WHAT YOU HAVE TO DO:
Print every entry below exactly, leaving out the pictures.

(Records drawn from a dataset)
-- Opening Marker --
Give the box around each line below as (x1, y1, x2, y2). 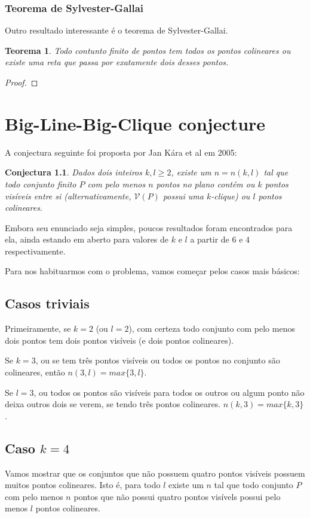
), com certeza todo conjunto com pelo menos (128, 322, 295, 335)
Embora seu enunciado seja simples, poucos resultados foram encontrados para (5, 221, 293, 234)
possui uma (162, 189, 204, 202)
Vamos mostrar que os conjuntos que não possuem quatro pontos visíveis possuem (5, 466, 305, 479)
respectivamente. (5, 244, 66, 257)
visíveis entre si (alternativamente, (5, 189, 131, 202)
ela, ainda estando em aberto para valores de (5, 233, 169, 246)
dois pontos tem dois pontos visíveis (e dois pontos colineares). (5, 334, 234, 346)
-- Closing Marker --
REPLY:
Give the box around each line below as (x1, y1, x2, y2). 
), com certeza todo conjunto com pelo menos (128, 322, 295, 335)
Embora seu enunciado seja simples, poucos resultados foram encontrados para (5, 221, 293, 234)
possui uma (162, 189, 204, 202)
Vamos mostrar que os conjuntos que não possuem quatro pontos visíveis possuem (5, 466, 305, 479)
respectivamente. (5, 244, 66, 257)
visíveis entre si (alternativamente, (5, 189, 131, 202)
ela, ainda estando em aberto para valores de (5, 233, 169, 246)
dois pontos tem dois pontos visíveis (e dois pontos colineares). (5, 334, 234, 346)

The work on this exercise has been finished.